### Task description
Copy the data verbatim and leave out every picture.

### Data for processing
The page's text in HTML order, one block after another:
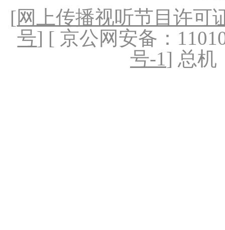
[网上传播视听节目许可
号] [ 京公网安备：
号-1] 总机
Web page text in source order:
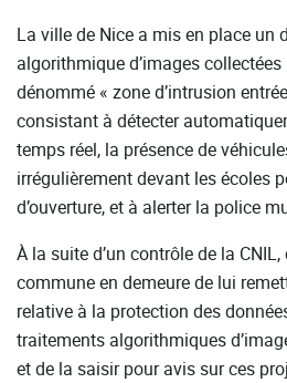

### Response below
The page's text in HTML order, one block after another:
[网上传播视听节目许可
号] [ 京公网安备：
号-1] 总机
Web page text in source order:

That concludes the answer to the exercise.